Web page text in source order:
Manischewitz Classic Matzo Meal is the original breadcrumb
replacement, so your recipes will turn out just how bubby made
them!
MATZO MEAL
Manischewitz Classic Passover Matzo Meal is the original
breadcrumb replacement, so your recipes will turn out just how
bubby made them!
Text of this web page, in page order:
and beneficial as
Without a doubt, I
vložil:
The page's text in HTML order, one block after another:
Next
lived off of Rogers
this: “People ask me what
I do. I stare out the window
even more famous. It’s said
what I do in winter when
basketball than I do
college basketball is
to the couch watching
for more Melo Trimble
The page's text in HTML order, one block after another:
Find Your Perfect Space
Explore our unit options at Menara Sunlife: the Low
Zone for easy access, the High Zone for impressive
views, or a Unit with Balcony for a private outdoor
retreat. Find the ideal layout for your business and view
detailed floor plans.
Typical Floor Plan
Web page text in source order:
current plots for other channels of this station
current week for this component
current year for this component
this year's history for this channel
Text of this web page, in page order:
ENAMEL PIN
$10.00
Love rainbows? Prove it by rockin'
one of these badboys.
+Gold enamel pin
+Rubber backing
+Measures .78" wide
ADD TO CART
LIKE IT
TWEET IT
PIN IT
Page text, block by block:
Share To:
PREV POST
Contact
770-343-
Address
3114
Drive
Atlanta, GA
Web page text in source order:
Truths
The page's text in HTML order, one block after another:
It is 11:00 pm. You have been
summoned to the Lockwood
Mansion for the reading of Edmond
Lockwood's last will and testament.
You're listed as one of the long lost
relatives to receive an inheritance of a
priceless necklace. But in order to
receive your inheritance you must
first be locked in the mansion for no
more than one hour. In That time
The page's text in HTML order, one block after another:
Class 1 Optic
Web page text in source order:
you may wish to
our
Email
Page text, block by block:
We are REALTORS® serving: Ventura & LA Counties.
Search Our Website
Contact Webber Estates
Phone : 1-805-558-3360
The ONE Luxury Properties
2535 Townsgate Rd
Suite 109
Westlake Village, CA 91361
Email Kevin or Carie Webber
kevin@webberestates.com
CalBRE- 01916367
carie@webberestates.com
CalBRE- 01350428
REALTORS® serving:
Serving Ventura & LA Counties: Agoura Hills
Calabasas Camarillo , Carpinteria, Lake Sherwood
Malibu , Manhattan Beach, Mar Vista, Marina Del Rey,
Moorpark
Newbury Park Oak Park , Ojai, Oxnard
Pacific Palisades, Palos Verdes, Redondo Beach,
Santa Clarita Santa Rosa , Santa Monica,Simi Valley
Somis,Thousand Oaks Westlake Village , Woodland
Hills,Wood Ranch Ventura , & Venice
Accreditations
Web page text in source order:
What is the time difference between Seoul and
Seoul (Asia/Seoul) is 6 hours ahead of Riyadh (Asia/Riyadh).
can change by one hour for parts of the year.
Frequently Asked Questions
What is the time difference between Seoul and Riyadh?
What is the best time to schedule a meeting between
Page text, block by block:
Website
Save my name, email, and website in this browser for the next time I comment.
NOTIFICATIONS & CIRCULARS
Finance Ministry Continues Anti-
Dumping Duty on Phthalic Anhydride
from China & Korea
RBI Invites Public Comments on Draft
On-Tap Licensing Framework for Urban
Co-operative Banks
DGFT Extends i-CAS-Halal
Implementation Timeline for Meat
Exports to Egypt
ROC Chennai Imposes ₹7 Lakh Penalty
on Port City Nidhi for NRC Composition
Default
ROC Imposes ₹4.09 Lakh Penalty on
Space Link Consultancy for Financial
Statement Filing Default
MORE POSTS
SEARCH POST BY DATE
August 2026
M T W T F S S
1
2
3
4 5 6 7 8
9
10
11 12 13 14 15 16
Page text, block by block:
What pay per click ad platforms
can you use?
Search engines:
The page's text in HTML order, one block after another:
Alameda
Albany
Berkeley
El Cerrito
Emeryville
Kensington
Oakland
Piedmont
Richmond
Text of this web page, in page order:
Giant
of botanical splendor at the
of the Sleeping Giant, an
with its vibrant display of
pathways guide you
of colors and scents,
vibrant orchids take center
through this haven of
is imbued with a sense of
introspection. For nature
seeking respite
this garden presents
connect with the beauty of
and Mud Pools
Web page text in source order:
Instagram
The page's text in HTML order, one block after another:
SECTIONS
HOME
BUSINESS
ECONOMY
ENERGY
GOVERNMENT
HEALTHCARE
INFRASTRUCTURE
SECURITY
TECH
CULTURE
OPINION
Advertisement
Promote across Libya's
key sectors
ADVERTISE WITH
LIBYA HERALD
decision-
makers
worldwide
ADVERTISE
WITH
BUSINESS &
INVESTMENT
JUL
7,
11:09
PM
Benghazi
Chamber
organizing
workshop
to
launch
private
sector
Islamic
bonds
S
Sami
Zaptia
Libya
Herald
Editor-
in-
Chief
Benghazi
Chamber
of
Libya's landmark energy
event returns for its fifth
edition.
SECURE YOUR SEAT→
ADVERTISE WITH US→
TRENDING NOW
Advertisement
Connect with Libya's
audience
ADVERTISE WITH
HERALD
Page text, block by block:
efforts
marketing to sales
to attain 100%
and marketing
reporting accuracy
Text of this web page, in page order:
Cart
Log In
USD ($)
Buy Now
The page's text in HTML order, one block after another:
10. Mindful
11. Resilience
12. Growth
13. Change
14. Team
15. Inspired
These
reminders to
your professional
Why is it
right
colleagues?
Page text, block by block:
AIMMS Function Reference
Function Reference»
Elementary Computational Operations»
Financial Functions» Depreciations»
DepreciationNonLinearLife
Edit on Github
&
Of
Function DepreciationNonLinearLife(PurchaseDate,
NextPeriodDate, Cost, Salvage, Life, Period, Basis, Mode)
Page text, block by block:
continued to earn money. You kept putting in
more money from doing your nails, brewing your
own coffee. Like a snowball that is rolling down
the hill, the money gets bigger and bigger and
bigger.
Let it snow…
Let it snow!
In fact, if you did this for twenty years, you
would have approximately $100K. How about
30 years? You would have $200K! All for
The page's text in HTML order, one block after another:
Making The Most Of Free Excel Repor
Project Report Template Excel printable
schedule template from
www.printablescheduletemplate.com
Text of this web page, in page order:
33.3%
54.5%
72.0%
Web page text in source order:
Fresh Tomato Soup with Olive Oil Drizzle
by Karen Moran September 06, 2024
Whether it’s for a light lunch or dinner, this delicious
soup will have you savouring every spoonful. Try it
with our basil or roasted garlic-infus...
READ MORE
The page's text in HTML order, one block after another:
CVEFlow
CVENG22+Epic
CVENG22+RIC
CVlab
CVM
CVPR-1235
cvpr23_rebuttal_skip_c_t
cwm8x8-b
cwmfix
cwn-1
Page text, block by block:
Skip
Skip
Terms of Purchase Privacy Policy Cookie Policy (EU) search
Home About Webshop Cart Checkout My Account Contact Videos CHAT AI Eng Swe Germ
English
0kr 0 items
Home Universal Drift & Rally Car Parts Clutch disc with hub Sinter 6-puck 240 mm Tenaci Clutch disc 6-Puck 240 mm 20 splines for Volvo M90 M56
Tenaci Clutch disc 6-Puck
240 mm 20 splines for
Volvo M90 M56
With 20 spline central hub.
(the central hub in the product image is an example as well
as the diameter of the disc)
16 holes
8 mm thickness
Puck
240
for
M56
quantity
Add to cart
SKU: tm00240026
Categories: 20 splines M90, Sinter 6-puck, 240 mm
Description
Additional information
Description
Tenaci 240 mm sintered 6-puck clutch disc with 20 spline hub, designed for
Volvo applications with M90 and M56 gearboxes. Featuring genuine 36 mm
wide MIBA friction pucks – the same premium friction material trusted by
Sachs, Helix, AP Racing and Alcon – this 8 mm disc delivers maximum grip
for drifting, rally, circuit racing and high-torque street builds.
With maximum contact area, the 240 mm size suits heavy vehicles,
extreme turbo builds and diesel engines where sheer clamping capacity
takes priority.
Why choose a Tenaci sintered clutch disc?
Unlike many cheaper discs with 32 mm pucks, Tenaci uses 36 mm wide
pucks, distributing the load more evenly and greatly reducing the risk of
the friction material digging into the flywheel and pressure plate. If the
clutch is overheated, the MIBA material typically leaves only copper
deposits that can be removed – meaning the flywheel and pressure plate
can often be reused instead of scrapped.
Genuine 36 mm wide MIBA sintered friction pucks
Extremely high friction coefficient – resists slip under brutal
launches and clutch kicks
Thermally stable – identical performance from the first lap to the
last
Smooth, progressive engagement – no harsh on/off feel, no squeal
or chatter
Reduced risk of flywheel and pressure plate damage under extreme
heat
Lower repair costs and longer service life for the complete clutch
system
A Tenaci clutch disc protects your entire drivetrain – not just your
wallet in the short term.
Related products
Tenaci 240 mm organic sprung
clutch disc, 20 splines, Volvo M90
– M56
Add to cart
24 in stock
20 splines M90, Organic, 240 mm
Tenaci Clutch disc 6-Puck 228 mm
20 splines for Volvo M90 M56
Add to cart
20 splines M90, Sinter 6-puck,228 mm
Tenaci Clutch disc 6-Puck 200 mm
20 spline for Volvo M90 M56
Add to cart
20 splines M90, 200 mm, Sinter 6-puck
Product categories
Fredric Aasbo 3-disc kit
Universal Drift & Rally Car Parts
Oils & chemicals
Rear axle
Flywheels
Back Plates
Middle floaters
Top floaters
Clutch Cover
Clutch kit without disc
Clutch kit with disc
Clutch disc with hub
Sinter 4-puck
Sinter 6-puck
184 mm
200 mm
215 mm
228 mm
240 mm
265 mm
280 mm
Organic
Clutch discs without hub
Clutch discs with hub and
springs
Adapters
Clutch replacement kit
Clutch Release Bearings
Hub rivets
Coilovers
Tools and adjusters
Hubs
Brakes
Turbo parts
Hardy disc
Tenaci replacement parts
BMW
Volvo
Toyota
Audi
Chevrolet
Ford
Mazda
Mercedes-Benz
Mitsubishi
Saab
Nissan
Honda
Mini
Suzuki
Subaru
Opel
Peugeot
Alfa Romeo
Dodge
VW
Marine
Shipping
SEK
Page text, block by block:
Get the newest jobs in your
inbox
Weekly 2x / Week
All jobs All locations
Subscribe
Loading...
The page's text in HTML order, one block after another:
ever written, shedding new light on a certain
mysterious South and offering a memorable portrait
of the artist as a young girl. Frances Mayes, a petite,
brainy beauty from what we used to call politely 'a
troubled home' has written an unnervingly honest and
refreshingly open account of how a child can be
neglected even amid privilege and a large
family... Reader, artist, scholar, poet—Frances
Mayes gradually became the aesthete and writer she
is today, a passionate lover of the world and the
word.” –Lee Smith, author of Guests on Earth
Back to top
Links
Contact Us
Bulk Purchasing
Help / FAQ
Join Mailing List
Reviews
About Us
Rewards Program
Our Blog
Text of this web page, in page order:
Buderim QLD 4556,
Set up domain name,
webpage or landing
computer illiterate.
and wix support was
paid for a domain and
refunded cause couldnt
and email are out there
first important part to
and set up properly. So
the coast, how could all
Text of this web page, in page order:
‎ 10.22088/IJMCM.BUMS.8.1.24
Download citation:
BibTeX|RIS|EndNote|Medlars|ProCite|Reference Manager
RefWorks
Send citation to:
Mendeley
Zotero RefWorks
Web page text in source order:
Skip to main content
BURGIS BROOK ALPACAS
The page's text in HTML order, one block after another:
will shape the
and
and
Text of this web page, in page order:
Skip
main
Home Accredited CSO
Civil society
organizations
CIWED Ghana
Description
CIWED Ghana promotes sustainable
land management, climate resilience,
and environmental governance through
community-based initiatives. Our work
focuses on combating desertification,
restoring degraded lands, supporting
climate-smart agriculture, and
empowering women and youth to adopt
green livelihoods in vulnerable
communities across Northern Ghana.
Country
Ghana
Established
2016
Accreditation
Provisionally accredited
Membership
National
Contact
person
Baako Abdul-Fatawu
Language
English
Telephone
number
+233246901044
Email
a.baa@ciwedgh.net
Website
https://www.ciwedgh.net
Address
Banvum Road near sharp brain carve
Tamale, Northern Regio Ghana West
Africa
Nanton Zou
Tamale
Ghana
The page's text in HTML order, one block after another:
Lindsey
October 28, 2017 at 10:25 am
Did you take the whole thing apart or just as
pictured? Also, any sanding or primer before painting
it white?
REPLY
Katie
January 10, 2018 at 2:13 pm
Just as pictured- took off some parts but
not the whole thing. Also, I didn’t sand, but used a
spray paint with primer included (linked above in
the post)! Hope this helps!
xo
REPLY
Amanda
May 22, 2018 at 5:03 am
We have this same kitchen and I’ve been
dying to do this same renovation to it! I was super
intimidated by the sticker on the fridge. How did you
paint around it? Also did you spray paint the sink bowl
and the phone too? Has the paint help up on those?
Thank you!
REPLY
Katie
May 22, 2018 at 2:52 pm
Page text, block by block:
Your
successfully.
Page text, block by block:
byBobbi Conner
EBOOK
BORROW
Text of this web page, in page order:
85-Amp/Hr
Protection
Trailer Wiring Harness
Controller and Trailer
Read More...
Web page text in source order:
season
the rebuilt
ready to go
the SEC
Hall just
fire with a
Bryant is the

◇ ◇ ◇ ◇ ◇ ◇ ◇

■ Exercise details ■
Working through the records, copy each line in which the word "maximum" appears.

■ Answer section ■
Sachs, Helix, AP Racing and Alcon – this 8 mm disc delivers maximum grip
With maximum contact area, the 240 mm size suits heavy vehicles,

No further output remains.